DATA SHOWN →
>>>
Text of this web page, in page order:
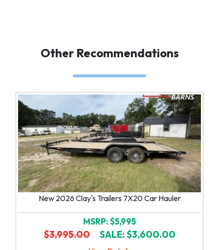
Other Recommendations
New 2026 Clay's Trailers 7X20 Car Hauler
MSRP: $5,995
$3,995.00 SALE: $3,600.00
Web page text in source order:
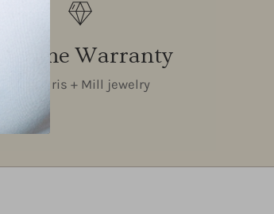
<<<
TASK TO CARRY OUT → Copy the entries exactly. Leave the pictures out.

RESULT OF THIS TASK →
Text of this web page, in page order:
Other Recommendations
New 2026 Clay's Trailers 7X20 Car Hauler
MSRP: $5,995
$3,995.00 SALE: $3,600.00
Web page text in source order:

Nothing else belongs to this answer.